Q4.8, f(x) = x³ at x = 0

f′(x) = 3x²; f′(0) = 0, so there is a stationary point at (0, 0). f″(x) = 6x; f″(0) = 0 (test inconclusive). Sign table for f′: at x = −0.1, f′ = 0.03 > 0; at x = +0.1, f′ = 0.03 > 0. f′ does not change sign, so (0, 0) is a horizontal point of inflection (a stationary inflection).

Q4.9, f(x) = x³ − 3x² + 4

f′(x) = 3x² − 6x = 3x(x − 2) = 0 ⇒ x = 0 or x = 2. f(0) = 4; f(2) = 8 − 12 + 4 = 0. f″(x) = 6x − 6; f″(0) = −6 < 0 ⇒ local max at (0, 4). f″(2) = 6 > 0 ⇒ local min at (2, 0).

Q4.10, f(x) = x⁴ − 4x³

f′(x) = 4x³ − 12x² = 4x²(x − 3) = 0 ⇒ x = 0 (double root) or x = 3. f(0) = 0; f(3) = 81 − 108 = −27. f″(x) = 12x² − 24x; f″(0) = 0 (test further). Sign of f′: at x = −1, f′ = −4 − (−12) = −16 (−); at x = 1, f′ = 4 − 12 = −8 (−). f′ does not change sign at x = 0, so (0, 0) is a horizontal inflection. f″(3) = 108 − 72 = 36 > 0 ⇒ local min at (3, −27).

Q4.11, y = x³ + ax² + bx with stationary point (1, −4)

Two conditions: y(1) = 1 + a + b = −4 ⇒ a + b = −5.   y′(x) = 3x² + 2ax + b; y′(1) = 3 + 2a + b = 0 ⇒ 2a + b = −3. Subtracting: a = 2, hence b = −7.   y″(x) = 6x + 2a = 6x + 4; y″(1) = 10 > 0 ⇒ (1, −4) is a local minimum.
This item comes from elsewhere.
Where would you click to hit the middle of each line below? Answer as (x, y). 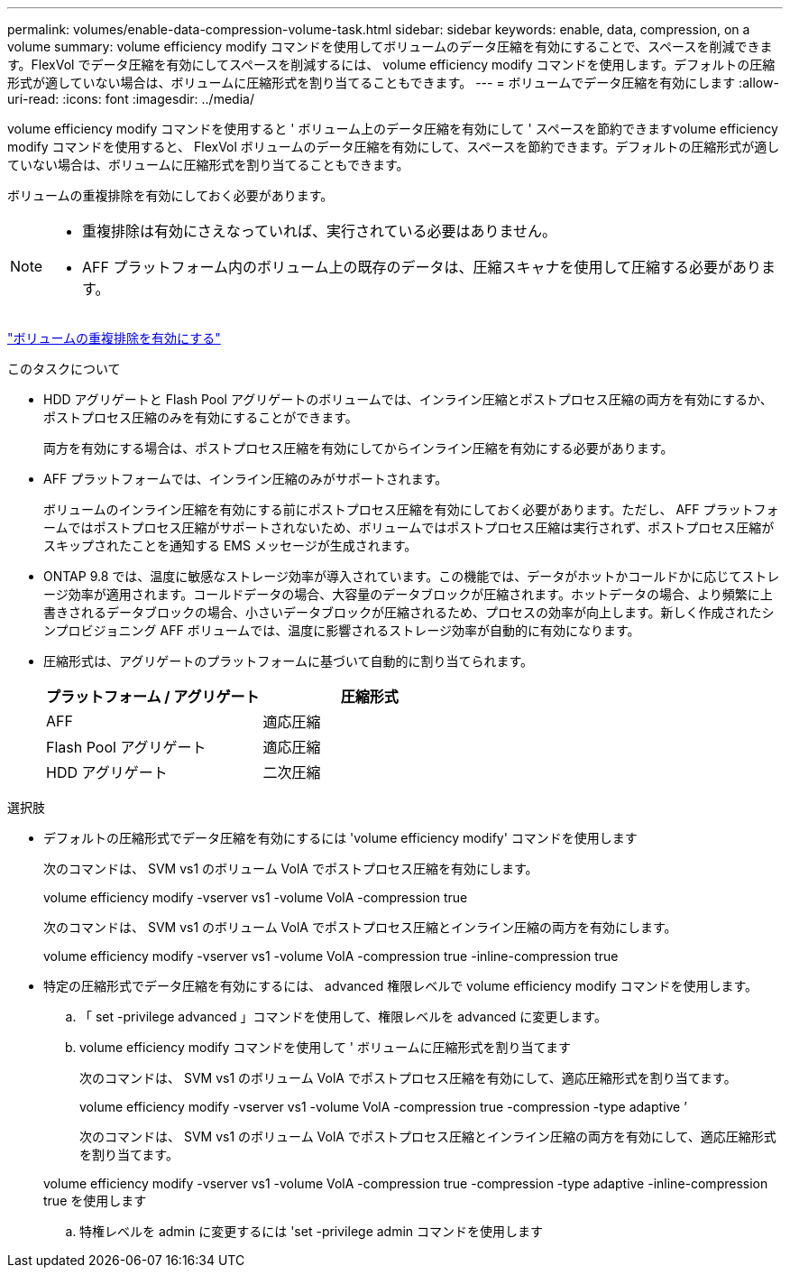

Q4.12, Sketch of y = x³ − 3x

From Q4.6: local max (−1, 2), local min (1, −2). y″ = 6x: concave down for x < 0 (left half) and concave up for x > 0 (right half). Point of inflection at (0, 0). Sketch is a standard cubic rising through the max, falling through the inflection, falling further to the min, then rising again. x-intercepts: x³ = 3x ⇒ x(x² − 3) = 0 ⇒ x = 0, ±√3.